Der neue Golf ist auf dem Markt. Es ist das wichtigste Modell für den Autobauer Volkswagen. Ferdinand Piëch macht sich aber Sorgen.
Wolfsburg/Berlin. Steigende Energiepreise können nach Ansicht von VW-Aufsichtsratschef Ferdinand Piëch dem Wirtschaftsstandort Deutschland schaden. „Deutschland läuft aufgrund hoher Energiekosten Gefahr, Industriezweige wie Gießereien und Metall mittelfristig zu verlieren“, sagte er der „Bild am Sonntag“. Dies bleibe auch für den Autobauer VW nicht ohne Folgen. „Wir bei Volkswagen merken das beim Einkauf zum Teil schon heute, weil wir aufgrund des Kostendrucks auf Lieferanten aus anderen Ländern umsteigen müssen.“ VW-Fahrzeuge würden dadurch „tendenziell“ teurer. Am Sonnabend startete bundesweit der Verkauf für den neuen VW Golf.

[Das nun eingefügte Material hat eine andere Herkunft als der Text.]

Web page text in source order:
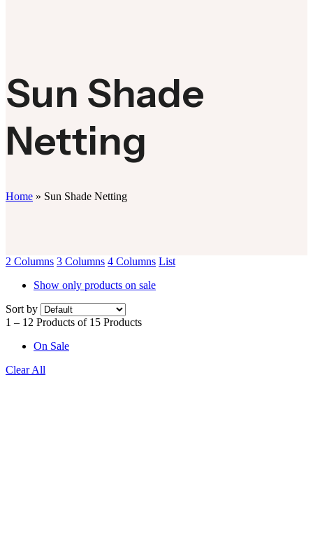
Sun Shade
Netting
Home » Sun Shade Netting
2 Columns 3 Columns 4 Columns List
Show only products on sale
Sort by
1 – 12 Products of 15 Products
On Sale
Clear All
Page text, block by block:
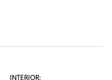
INTERIOR:
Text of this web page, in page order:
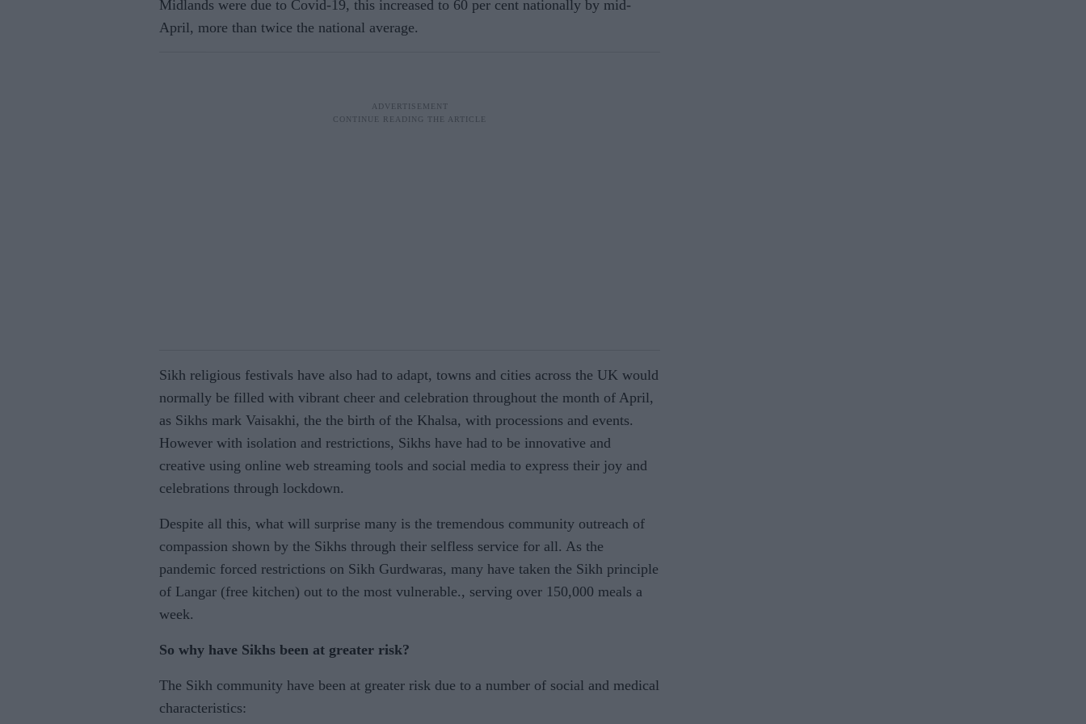
Midlands were due to Covid-19, this increased to 60 per cent nationally by mid-
April, more than twice the national average.
Sikh religious festivals have also had to adapt, towns and cities across the UK would
normally be filled with vibrant cheer and celebration throughout the month of April,
as Sikhs mark Vaisakhi, the the birth of the Khalsa, with processions and events.
However with isolation and restrictions, Sikhs have had to be innovative and
creative using online web streaming tools and social media to express their joy and
celebrations through lockdown.
Despite all this, what will surprise many is the tremendous community outreach of
compassion shown by the Sikhs through their selfless service for all. As the
pandemic forced restrictions on Sikh Gurdwaras, many have taken the Sikh principle
of Langar (free kitchen) out to the most vulnerable., serving over 150,000 meals a
week.
So why have Sikhs been at greater risk?
The Sikh community have been at greater risk due to a number of social and medical
characteristics:
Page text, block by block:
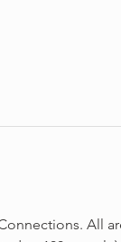
All
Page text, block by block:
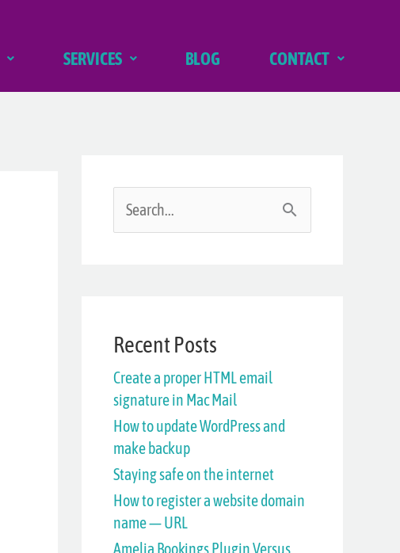
SERVICES BLOG CONTACT
c
h
f
o
r
:
Recent Posts
Create a proper HTML email
signature in Mac Mail
How to update WordPress and
make backup
Staying safe on the internet
How to register a website domain
name — URL
Amelia Bookings Plugin Versus
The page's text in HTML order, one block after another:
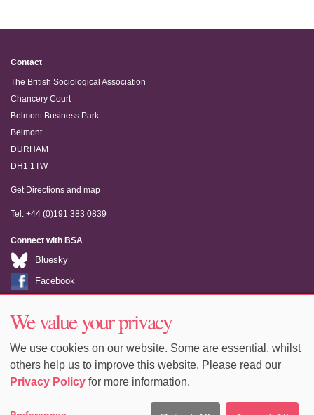
Contact
The British Sociological Association
Chancery Court
Belmont Business Park
Belmont
DURHAM
DH1 1TW
Get Directions and map
Tel: +44 (0)191 383 0839
Connect with BSA
Bluesky
Facebook
Youtube
We value your privacy
We use cookies on our website. Some are essential, whilst
others help us to improve this website. Please read our
Privacy Policy for more information.
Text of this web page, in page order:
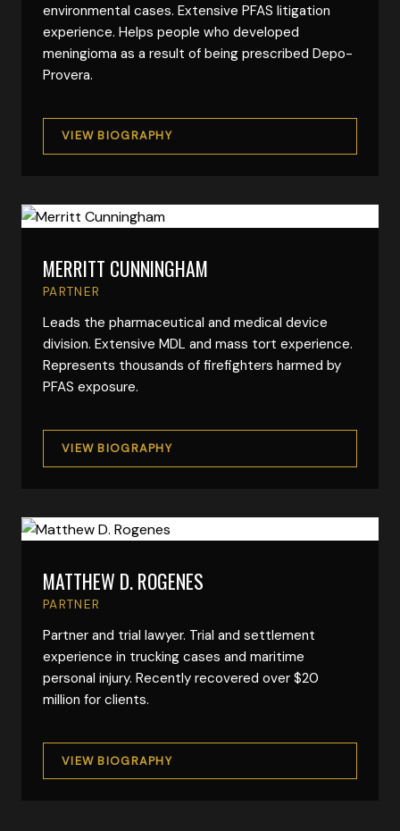
environmental cases. Extensive PFAS litigation
experience. Helps people who developed
meningioma as a result of being prescribed Depo-
Provera.
VIEW BIOGRAPHY
VIEW FULL BIO
MERRITT CUNNINGHAM
PARTNER
Leads the pharmaceutical and medical device
division. Extensive MDL and mass tort experience.
Represents thousands of firefighters harmed by
PFAS exposure.
VIEW BIOGRAPHY
VIEW FULL BIO
MATTHEW D. ROGENES
PARTNER
Partner and trial lawyer. Trial and settlement
experience in trucking cases and maritime
personal injury. Recently recovered over $20
million for clients.
VIEW BIOGRAPHY
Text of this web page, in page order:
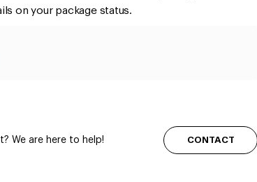
on your package status.
We are here to help! CONTACT
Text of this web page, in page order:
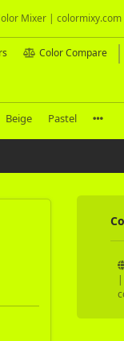
Mixer | colormixy.com
Color Compare
Beige Pastel
|
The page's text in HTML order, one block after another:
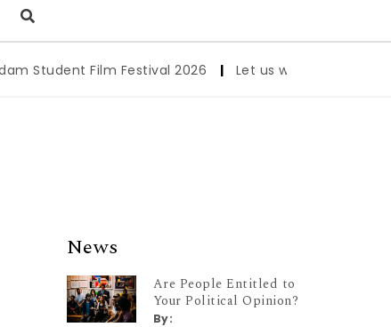
Student Film Festival 2026 | Let us werk!: Wages,
News
Are People Entitled to
Your Political Opinion?
By:
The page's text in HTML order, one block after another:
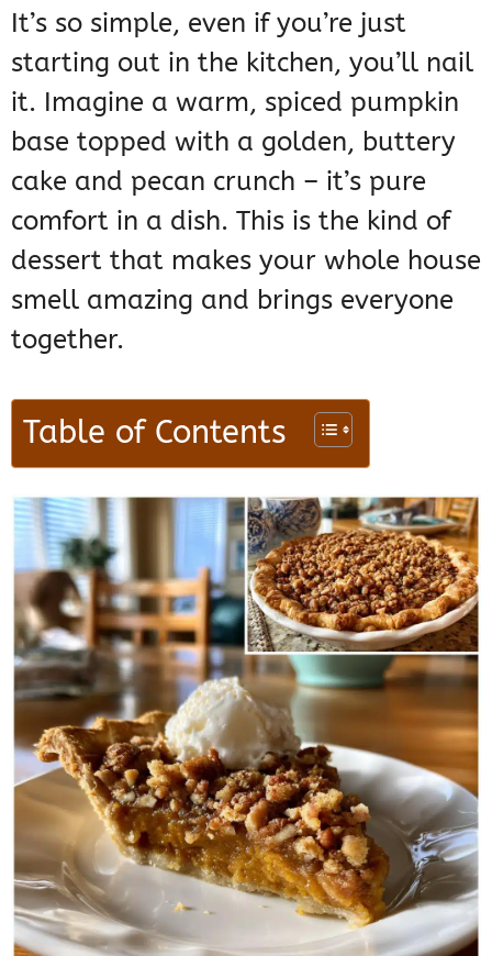
It’s so simple, even if you’re just
starting out in the kitchen, you’ll nail
it. Imagine a warm, spiced pumpkin
base topped with a golden, buttery
cake and pecan crunch – it’s pure
comfort in a dish. This is the kind of
dessert that makes your whole house
smell amazing and brings everyone
together.
Table of Contents
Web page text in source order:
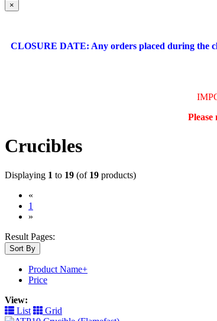
×
CLOSURE DATE: Any orders placed during the
Crucibles
Displaying 1 to 19 (of 19 products)
«
1
»
Result Pages:
Sort By
Product Name+
Price
View:
List
Grid
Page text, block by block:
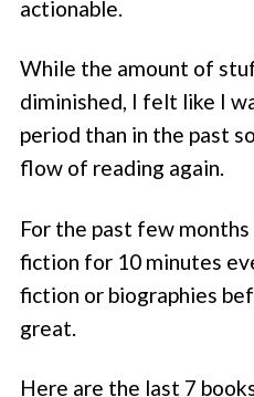
actionable.
While the amount of
diminished, I felt like I
period than in the past
flow of reading again.
For the past few months
fiction for 10 minutes
fiction or biographies
great.
Here are the last 7
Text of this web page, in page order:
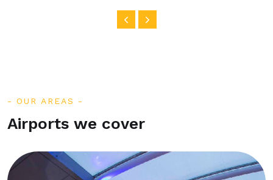
OUR AREAS
Airports we cover
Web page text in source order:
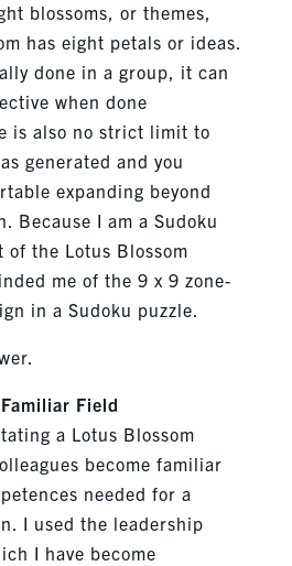
blossoms, or themes,
has eight petals or ideas.
done in a group, it can
when done
is also no strict limit to
generated and you
expanding beyond
Because I am a Sudoku
the Lotus Blossom
me of the 9 x 9 zone-
in a Sudoku puzzle.
Field
a Lotus Blossom
become familiar
needed for a
I used the leadership
I have become
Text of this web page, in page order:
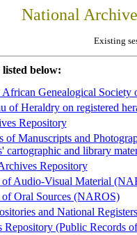
National
Existing
listed below:
Genealogical Society
of Heraldry on registered
Repository
of Manuscripts and
cartographic and library
Repository
of Audio-Visual Material
Oral Sources (NAROS)
and National
(Public Records
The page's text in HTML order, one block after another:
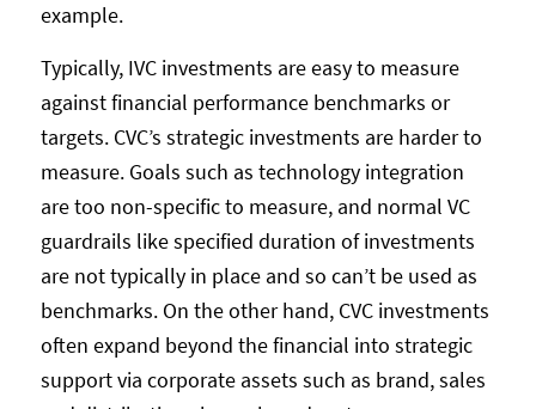
example.
Typically, IVC investments are easy to measure
against financial performance benchmarks or
targets. CVC’s strategic investments are harder to
measure. Goals such as technology integration
are too non-specific to measure, and normal VC
guardrails like specified duration of investments
are not typically in place and so can’t be used as
benchmarks. On the other hand, CVC investments
often expand beyond the financial into strategic
support via corporate assets such as brand, sales
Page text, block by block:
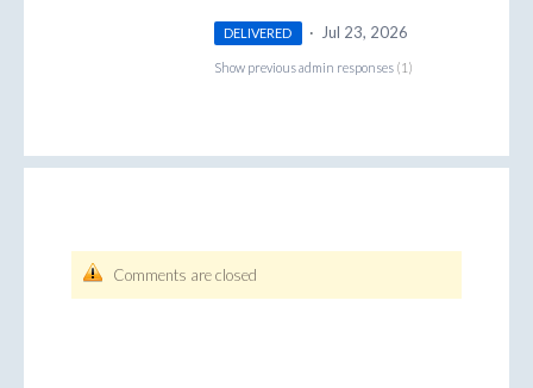
DELIVERED · Jul 23, 2026
Show previous admin responses (1)
Comments are closed
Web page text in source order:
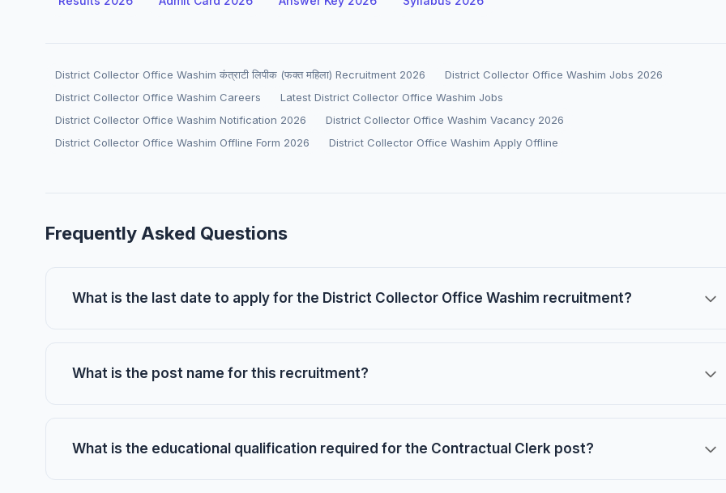
District Collector Office Washim कंत्राटी लिपीक (फक्त महिला) Recruitment 2026
District Collector Office Washim Jobs 2026
District Collector Office Washim Careers
Latest District Collector Office Washim Jobs
District Collector Office Washim Notification 2026
District Collector Office Washim Vacancy 2026
District Collector Office Washim Offline Form 2026
District Collector Office Washim Apply Offline
Frequently Asked Questions
What is the last date to apply for the District Collector Office Washim recruitment?
What is the post name for this recruitment?
What is the educational qualification required for the Contractual Clerk post?
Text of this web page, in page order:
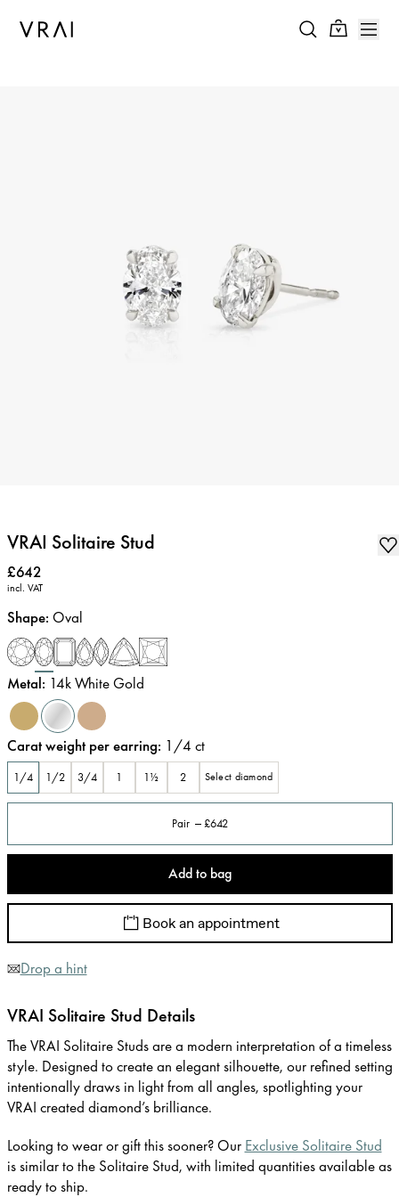
VRAI Solitaire Stud
Price:
£642
incl. VAT
Shape: Oval
Metal: 14k White Gold
Carat weight per earring: 1/4 ct
1/4 1/2 3/4 1 1½ 2 Select diamond
Pair £642
Add to bag
Book an appointment
Drop a hint
VRAI Solitaire Stud Details
The VRAI Solitaire Studs are a modern interpretation of a timeless
style. Designed to create an elegant silhouette, our refined setting
intentionally draws in light from all angles, spotlighting your
VRAI created diamond’s brilliance.
Looking to wear or gift this sooner? Our Exclusive Solitaire Stud
is similar to the Solitaire Stud, with limited quantities available as
ready to ship.
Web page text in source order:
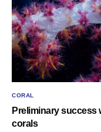
CORAL
Preliminary
corals
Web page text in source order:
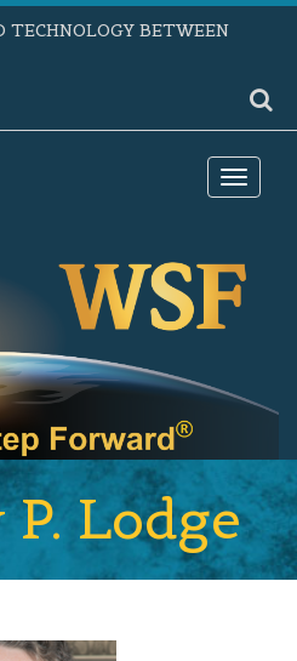
TECHNOLOGY BETWEEN
Toggle
Lodge
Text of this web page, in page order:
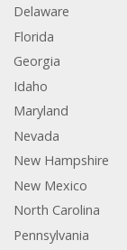
Delaware
Florida
Georgia
Idaho
Maryland
Nevada
New Hampshire
New Mexico
North Carolina
Pennsylvania
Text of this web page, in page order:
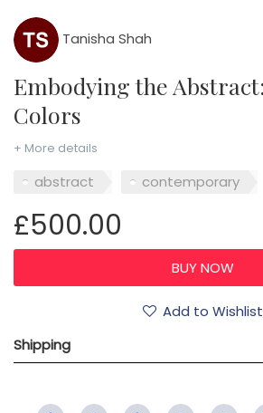
Tanisha Shah
Embodying the Abstract: Woman in
Colors
+ More details
abstract contemporary
£500.00
Add to Wishlist
Shipping
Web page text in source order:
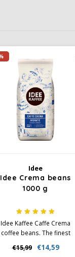
Idee
Idee Crema beans
1000 g
Idee Kaffee Caffe Crema
coffee beans. The finest
for preparation in fully
€15,99 €14,59
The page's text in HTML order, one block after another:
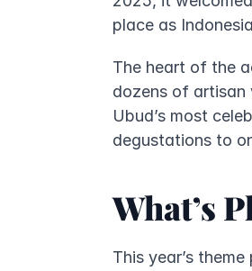
place as
The heart of the
dozens of artisan
Ubud’s most
degustations to
What’s
This year’s
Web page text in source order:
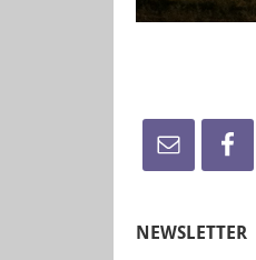
NEWSLETTER
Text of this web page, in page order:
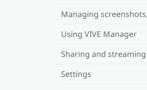
Managing
Using VIVE Manager
Sharing and
Settings
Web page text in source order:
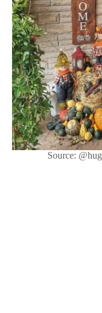
Source:
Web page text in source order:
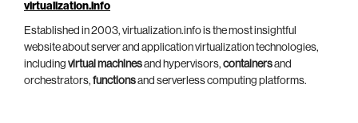
virtualization.info
Established in 2003, virtualization.info is the most insightful
website about server and application virtualization technologies,
including virtual machinesand hypervisors, containersand
orchestrators, functionsand serverless computing platforms.
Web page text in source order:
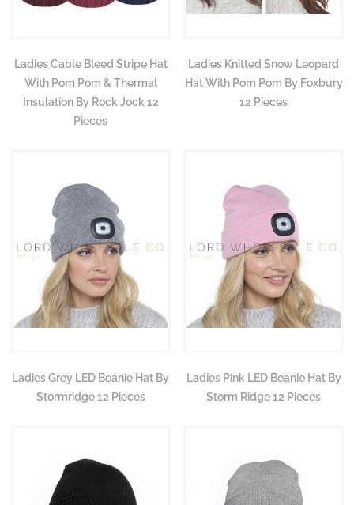
Ladies Cable Bleed Stripe Hat
With Pom Pom & Thermal
Insulation By Rock Jock 12
Pieces
Ladies Knitted Snow Leopard
Hat With Pom Pom By Foxbury
12 Pieces
Ladies Grey LED Beanie Hat By
Stormridge 12 Pieces
Ladies Pink LED Beanie Hat By
Storm Ridge 12 Pieces
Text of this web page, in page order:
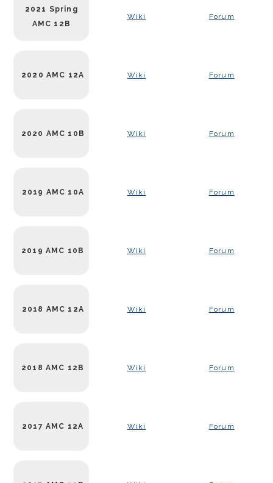
2021 Spring
AMC 12B
Wiki Forum
2020 AMC 12A Wiki Forum
2020 AMC 10B Wiki Forum
2019 AMC 10A Wiki Forum
2019 AMC 10B Wiki Forum
2018 AMC 12A Wiki Forum
2018 AMC 12B Wiki Forum
2017 AMC 12A Wiki Forum
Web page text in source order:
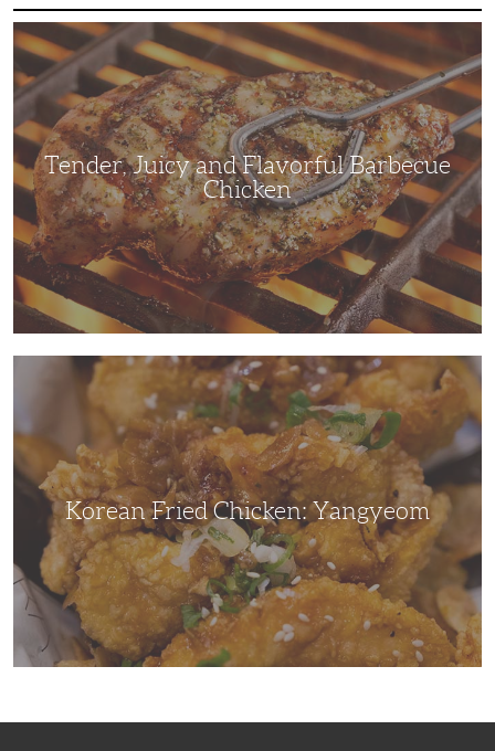
Tender,
Juicy
and
Flavorful
Barbecue
Chicken
Tender, Juicy and Flavorful Barbecue
Chicken
Korean Fried Chicken: Yangyeom
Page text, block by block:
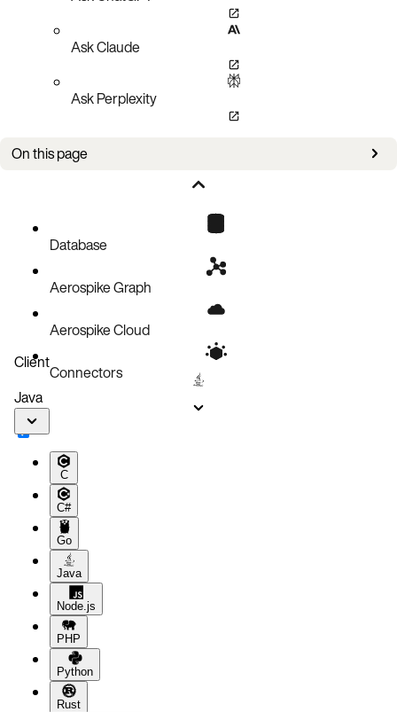
Ask Claude
Ask Perplexity
On this page
Managing storage encryption
Performance
Database
Aerospike Graph
Aerospike Cloud
Connectors
Client
Java
C
C#
Go
Java
Node.js
PHP
Python
Rust
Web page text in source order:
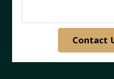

„Die Markteinführung ist sehr erfolgreich gestartet“, sagte ein VW-Sprecher am Sonntag: „Die Häuser waren voll und gut besucht.“ Konkrete Zahlen, wie viele der neuen Golf-Modelle geordert wurden, konnte er allerdings noch nicht nennen. Viele Händler organisierten spezielle Premierenveranstaltungen. Bisher wurden nach VW-Angaben europaweit rund 40 000 Modelle des Golf 7 vorbestellt. Anfang September hatte Volkswagen das neue Zugpferd erstmals der Öffentlichkeit vorgestellt.
Die Neuauflage des mehr als 29 Millionen Mal verkauften Kompaktwagens soll VW auf dem Weg an die Weltspitze zügig voranbringen und auch im Kampf gegen die europäische Absatzkrise wappnen. Europas größter Autobauer hatte die jüngste Version des Autos Anfang September in Berlin erstmals der Öffentlichkeit präsentiert.
Einer möglichen Rabattschlacht auf dem Automarkt sieht der oberste VW-Kontrolleur Piëch gelassen entgegen: „Für uns wird es unblutig sein“, sagte er. Fiat-Chef Sergio Marchionne hatte VW vorgeworfen, ein „Blutbad“ bei den Margen anzurichten. Indem die Wolfsburger aggressive Rabatte gewährten, nutzten sie die Krise, um Marktanteile zu gewinnen. VW hatte die Kritik umgehend zurückgewiesen. Vor kurzem dann hatten Fiat und VW ihren Streit beigelegt.
VW hat auf die Energiewende laut Piëch bereits reagiert: „Wir kaufen preiswerte Wasserkraft und alternative Energien.“ Mit Sorge beobachtet er die Entwicklung der Euro-Krise: „Sorgen machen uns die Regionen südlich der Alpen und westlich vom Rhein. Fünf Prozent Plus oder Minus in Deutschland merkt man kaum, aber zwei Drittel weniger in Spanien schon.“ Im kommenden Jahr rechnet Piëch für seine Branche mit Absatzproblemen auf dem europäischen Markt: „Die Situation speziell in Europa ist von deutlich zunehmender konjunktureller Unsicherheit geprägt. Die Rahmenbedingungen sind und bleiben insofern herausfordernd.“
Piëch hatte in einem am Freitag veröffentlichten „Autobild“-Interview gesagt, er wolle seinen Job an der Spitze des VW-Aufsichtsrats noch etliche Jahre ausüben. „Ich habe Martin Winterkorn gebeten, auch noch den nächsten Golf erfolgreich auf den Markt zu bringen“, sagte der 75-Jährige der Zeitschrift mit Blick auf den VW-Vorstandschef. Piëch wolle „mindestens so lange“ Chef des Kontrollgremiums bleiben. Eine neue Version des Kompaktwagens kommt alle fünf bis sieben Jahre heraus.
Piëch war erst auf der Hauptversammlung Mitte April für fünf weitere Jahre in seinem Amt bestätigt worden. Damals zog auch seine Ehefrau Ursula Piëch (56) in den Aufsichtsrat ein. Mehrere Anleger hatten mit Kritik reagiert und eine mögliche Vermischung privater und geschäftlicher Interessen moniert. Ferdinand Piëch bekräftigte, dass seine Frau die Aufgabe im Aufsichtsrat „hervorragend machen wird. Denn wie ich steht sie uneingeschränkt zum Volkswagen-Konzern und seinen Mitarbeitern“.